## Supplied records
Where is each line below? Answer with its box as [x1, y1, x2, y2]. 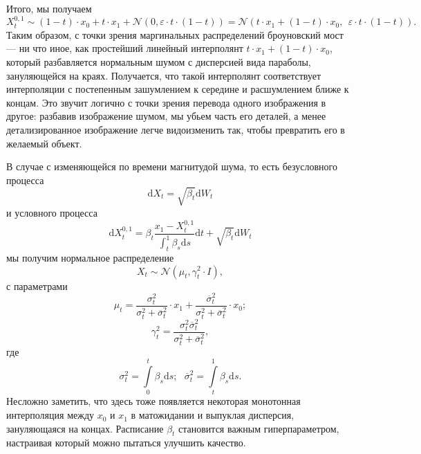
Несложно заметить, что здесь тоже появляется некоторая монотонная [6, 394, 301, 408]
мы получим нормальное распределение [6, 250, 174, 264]
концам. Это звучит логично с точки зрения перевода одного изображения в [6, 95, 326, 109]
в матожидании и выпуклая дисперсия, [131, 408, 294, 422]
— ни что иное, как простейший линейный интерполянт [6, 41, 243, 55]
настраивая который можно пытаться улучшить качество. [6, 435, 246, 450]
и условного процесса [6, 205, 97, 219]
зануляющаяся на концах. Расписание [6, 421, 164, 435]

## Problem to solve
Could you print, exactly and with nothing else, the lines from the one containing "в матожидании и" through the last line of the records above?

## Answer to this task
в матожидании и выпуклая дисперсия, [131, 408, 294, 422]
— ни что иное, как простейший линейный интерполянт [6, 41, 243, 55]
настраивая который можно пытаться улучшить качество. [6, 435, 246, 450]
и условного процесса [6, 205, 97, 219]
зануляющаяся на концах. Расписание [6, 421, 164, 435]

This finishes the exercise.